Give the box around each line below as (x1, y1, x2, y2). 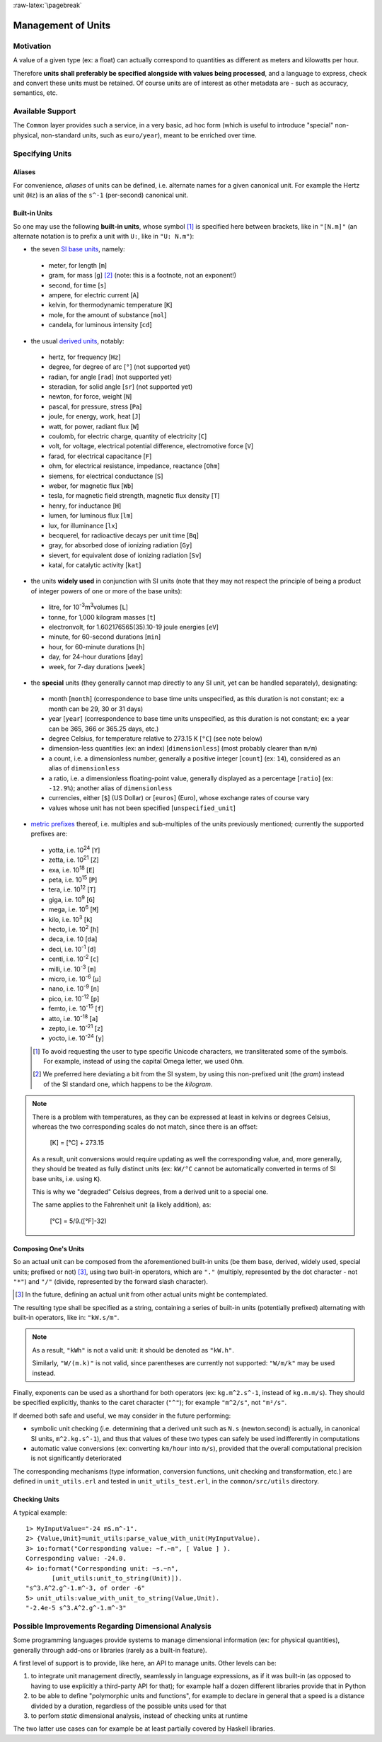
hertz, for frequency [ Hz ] (48, 353, 121, 361)
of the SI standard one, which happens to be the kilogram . (43, 1080, 213, 1088)
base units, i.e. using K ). (32, 1174, 102, 1183)
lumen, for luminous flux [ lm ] (48, 511, 133, 520)
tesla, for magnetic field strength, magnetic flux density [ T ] (48, 491, 220, 500)
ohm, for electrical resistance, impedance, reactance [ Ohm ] (48, 462, 220, 470)
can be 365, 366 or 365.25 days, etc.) (48, 724, 159, 733)
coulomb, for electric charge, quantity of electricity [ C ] (48, 432, 207, 440)
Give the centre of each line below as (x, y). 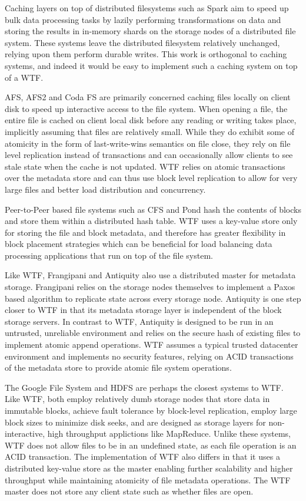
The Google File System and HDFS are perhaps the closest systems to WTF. (144, 387)
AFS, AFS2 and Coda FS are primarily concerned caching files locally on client (148, 97)
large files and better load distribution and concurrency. (105, 189)
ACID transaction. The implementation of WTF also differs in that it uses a (142, 456)
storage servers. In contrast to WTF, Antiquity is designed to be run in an (139, 321)
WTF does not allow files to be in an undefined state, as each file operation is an (151, 445)
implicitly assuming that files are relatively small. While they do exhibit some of (150, 131)
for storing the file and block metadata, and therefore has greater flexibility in (145, 232)
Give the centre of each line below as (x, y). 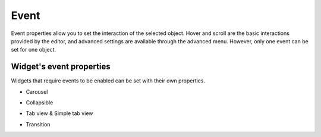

○ ○ ○ ○ ○

Work required
Please filter the entries above down to the lines holding "files" and copy them.

Solution
AFS, AFS2 and Coda FS are primarily concerned caching files locally on client (148, 97)
large files and better load distribution and concurrency. (105, 189)
WTF does not allow files to be in an undefined state, as each file operation is an (151, 445)
implicitly assuming that files are relatively small. While they do exhibit some of (150, 131)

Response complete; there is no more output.